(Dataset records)

################

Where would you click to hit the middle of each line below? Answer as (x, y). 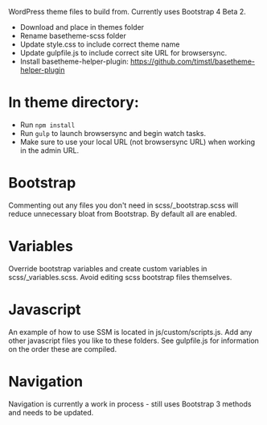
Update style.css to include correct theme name (100, 44)
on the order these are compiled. (63, 349)
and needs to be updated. (51, 412)
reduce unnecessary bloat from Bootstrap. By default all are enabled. (123, 213)
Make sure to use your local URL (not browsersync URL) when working (138, 142)
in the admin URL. (49, 150)
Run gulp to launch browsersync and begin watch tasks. (113, 133)
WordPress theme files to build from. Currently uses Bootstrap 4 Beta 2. (127, 12)

################

## DESCRIPTION OF THE TASK
Return only the number of lines above in which the string "from" occurs.

## RESULT
2